But none of this was unforeseen, nor was it inevitable. Israeli leaders telegraphed their intentions virtually from day one, promising to “flatten” Gaza and turn it into “city of tents,” all while declaring that there are “no innocents” in Gaza. Barely a month into Israel’s massive bombing campaign, United Nations human rights monitors were already warning that Gaza was being rendered uninhabitable.
Despite such warnings and Washington’s own assessment that Israel’s bombing campaign was “over the top” and “indiscriminate,” Biden refused to place any meaningful constraints on Israel’s conduct and continued to arm, finance, and facilitate Gaza’s destruction at every stage.

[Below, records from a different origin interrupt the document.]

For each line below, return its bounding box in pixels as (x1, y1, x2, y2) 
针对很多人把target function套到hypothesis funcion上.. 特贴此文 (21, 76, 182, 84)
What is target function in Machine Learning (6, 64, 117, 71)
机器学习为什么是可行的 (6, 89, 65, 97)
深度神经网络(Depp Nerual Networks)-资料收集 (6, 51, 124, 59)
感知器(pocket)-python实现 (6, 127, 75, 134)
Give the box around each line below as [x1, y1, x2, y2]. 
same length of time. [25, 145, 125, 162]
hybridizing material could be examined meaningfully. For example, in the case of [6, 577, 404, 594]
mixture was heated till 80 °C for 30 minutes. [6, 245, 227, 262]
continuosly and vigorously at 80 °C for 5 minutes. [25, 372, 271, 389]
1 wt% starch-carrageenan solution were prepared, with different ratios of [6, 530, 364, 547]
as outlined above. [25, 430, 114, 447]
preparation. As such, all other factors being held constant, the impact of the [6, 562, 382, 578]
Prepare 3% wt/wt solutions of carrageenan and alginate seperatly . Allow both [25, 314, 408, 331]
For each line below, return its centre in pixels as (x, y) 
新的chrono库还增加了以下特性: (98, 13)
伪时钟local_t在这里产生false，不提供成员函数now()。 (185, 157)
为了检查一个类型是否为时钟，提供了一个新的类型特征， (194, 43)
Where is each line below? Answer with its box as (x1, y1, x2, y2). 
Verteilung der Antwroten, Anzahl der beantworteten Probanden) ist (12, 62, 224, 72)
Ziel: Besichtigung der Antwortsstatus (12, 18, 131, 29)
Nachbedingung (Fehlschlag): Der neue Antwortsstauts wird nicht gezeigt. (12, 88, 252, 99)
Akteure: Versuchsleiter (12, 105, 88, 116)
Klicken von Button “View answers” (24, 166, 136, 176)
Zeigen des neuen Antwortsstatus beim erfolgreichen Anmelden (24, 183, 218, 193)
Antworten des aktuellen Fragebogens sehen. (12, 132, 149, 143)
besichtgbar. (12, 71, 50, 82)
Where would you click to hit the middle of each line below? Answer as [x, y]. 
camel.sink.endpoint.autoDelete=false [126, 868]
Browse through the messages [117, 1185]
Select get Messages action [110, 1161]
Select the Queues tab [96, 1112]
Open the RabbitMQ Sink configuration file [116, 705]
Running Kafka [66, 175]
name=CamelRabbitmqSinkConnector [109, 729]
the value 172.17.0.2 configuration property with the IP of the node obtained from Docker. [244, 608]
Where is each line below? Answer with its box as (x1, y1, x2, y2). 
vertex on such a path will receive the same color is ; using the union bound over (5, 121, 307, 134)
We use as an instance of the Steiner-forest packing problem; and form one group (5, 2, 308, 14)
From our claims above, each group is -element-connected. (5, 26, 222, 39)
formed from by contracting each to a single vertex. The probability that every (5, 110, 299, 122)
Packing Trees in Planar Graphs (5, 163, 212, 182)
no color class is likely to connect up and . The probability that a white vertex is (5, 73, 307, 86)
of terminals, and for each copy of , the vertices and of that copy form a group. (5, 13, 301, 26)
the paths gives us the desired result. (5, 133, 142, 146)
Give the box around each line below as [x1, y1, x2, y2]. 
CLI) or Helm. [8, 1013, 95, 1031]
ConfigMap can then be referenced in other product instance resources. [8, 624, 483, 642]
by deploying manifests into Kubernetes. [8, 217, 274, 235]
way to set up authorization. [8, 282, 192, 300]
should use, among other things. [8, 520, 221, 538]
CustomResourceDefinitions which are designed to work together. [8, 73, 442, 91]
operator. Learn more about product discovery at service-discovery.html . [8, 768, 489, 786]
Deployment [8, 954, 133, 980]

This inordinately high threshold for Palestinian death and destruction was itself a reflection of Palestinians’ diminished humanity in U.S. politics. Unlike antisemitism and other forms of racism, which generally elicit bipartisan outrage, anti-Palestinian racism and dehumanization have been normalized in American political culture.
As Israeli politics have shifted rightward, both Israeli policy and the political discourse in Washington have become notably more hostile toward Palestinians. Thus, denying Palestinian suffering, the existence of the Palestinian people, and even the very idea of “innocent Palestinian civilians” have become standard features of U.S. politics.
If Washington can countenance such unprecedented death and destruction in Gaza, then uprooting those who are left may not be so far-fetched.
This post is part of FP’s ongoing coverage of the Trump administration. Follow along here.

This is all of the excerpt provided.